The New Drug Cabinet

President Trump has appointed his election campaign manager to be in charge of the opioid epidemic agenda in the White House. Kellyanne Conway, who has no experience with drug policy, public health, or law enforcement, has reportedly been squeezing out important and professional members of the Government’s drug policy professionals from planning meetings and public health reform agenda.

Trump also just enforced massive budget cuts to what was previously the main vein for drug policy and reform, the Office of National Drug Control Policy, which now has no director of the office, and the chief of staff was fired by Trump this last year. The current acting director of the ONDCP has reportedly been invited to none of Conway’s opioid epidemic planning meetings.

Even more so on the same line as a Reagan era war on drugs, President Trump’s major plans of actions are increased advertisement about the dangers of drug use (i.e., Just Say No) and increased spending on border control and foreign policing.

Despite naming New Jersey Governor Chris Christie to the position of Chair of the Commission on Combating Drug Addiction and the Opioid Crisis, Trump has not taken a single recommendation or plan of action from the commission. Christie has presented well thought out ideas such as access to treatment for addicts, increased education about safe prescribing for medical professionals, and community-based programs to approach addiction. All of which, have gone unnoticed.

The Sessions Trail

Hitting major cities in Florida from Tampa to Key West, Sessions promoted a new approach to battling the deadly opioid epidemic, and even acknowledge that this one would have to be different than the last War on Drugs.

“We all got to figure out how we’re going to change. It cannot be business as usual… It hasn’t been effective. Things have changed, and we have to change.” However, all of his proposed plans of actions were ones that have been used in drug epidemics past. So, the summit was less about Session’s offering up new ideas, and more about local government agencies, law enforcement, and public health officials coming up with new strategies.

One hot topic that has not been hit on by literally any of the Trump Administrations opioid cabinet members, is the role those big pharmaceutical companies have to play in the opioid epidemic. While yes, a large portion of Fentanyl and illegal drugs are being imported from overseas, those amounts are dwarfed in comparison to the number of opioid pills that are being sold by U.S. Pharmaceutical companies, to U.S Citizens, each year.

Local Government

Florida state Governor Rick Scott has been very vocal about his ideas for real progress in the battle against the opioid epidemic.
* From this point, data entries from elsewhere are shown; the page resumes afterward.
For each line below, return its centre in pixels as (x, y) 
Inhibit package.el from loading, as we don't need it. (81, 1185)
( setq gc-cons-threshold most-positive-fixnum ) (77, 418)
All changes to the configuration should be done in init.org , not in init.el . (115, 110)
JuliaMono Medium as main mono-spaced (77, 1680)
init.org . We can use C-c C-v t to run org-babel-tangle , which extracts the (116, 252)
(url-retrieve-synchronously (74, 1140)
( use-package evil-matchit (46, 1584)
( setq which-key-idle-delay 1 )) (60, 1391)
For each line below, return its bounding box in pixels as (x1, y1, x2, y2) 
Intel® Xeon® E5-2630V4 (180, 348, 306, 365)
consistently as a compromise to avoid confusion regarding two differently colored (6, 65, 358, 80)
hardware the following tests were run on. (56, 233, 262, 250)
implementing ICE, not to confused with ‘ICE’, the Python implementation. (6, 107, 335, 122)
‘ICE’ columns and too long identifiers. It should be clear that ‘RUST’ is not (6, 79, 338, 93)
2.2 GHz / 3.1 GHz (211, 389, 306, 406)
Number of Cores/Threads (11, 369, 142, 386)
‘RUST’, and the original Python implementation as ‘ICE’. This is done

His four measures have widely been agreed upon and have started taking shape in other states, as they are manageable and achievable short-term goals that can be picked away at ASAP.
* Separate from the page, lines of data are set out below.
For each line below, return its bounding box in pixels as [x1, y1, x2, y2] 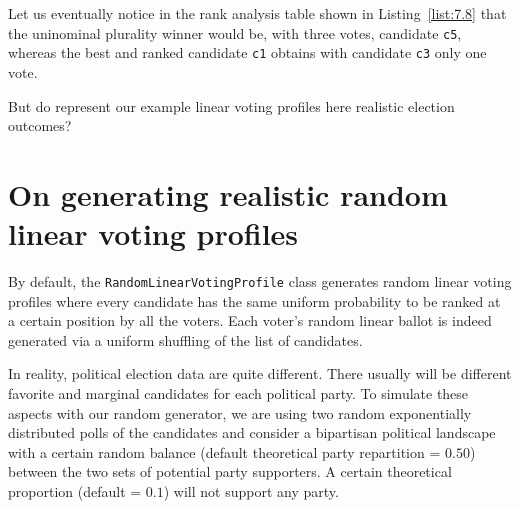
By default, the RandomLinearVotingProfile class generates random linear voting [8, 271, 512, 291]
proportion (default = [8, 481, 142, 501]
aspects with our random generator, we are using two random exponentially [8, 402, 472, 423]
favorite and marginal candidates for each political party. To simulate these [8, 383, 469, 404]
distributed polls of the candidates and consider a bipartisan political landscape [8, 422, 496, 443]
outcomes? [8, 115, 72, 136]
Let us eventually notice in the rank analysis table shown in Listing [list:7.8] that [8, 3, 507, 23]
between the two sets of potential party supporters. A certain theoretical [8, 461, 452, 482]
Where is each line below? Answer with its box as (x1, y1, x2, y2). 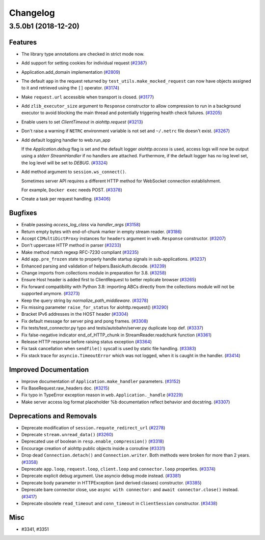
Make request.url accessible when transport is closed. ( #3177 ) (21, 94, 154, 100)
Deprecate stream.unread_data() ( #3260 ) (21, 432, 113, 438)
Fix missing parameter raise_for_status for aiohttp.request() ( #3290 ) (21, 304, 169, 310)
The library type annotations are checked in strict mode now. (21, 51, 145, 57)
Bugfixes (9, 209, 37, 217)
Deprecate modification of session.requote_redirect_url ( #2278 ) (21, 424, 165, 430)
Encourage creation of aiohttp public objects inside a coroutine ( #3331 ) (21, 445, 165, 451)
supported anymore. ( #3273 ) (21, 291, 80, 297)

By increasing funding for substance abuse treatment and law enforcement, raising awareness and punishment for medical providers who practice unsafe prescribing habits, by allowing no more than three days worth of opioids to treat acute pain for patients, and by expanding the prescription drug monitoring program, Scott hopes to make a serious dent in the states current death toll from the opioid epidemic.
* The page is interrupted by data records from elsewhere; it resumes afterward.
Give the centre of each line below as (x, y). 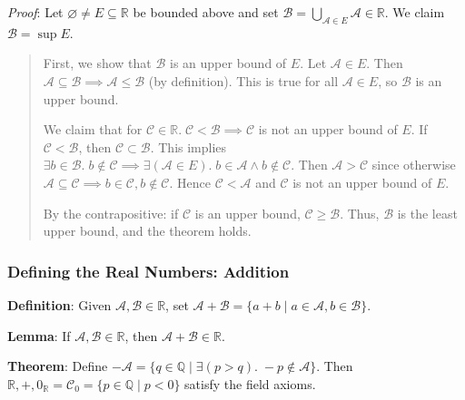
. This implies (188, 146)
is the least (427, 213)
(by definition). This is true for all (243, 80)
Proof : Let (35, 12)
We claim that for (93, 129)
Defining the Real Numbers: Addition (148, 271)
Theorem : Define (58, 366)
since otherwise (414, 165)
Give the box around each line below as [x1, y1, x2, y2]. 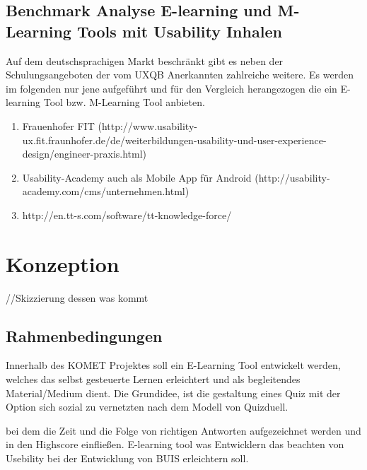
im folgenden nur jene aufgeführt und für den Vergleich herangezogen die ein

During his summit in Tampa, Sessions touched on the current death toll in Florida, “In just one year, we lost 5,700 Floridians… And as we all know, these are not numbers — these are moms, dads, daughters, spouses, friends, and neighbors.”

As for the rest of the country, we can only hope that these moms, dads, daughters, spouses, friends, and neighbors, don’t follow the same suit as those affected the war on drugs in the 80’s, and end up incarcerated.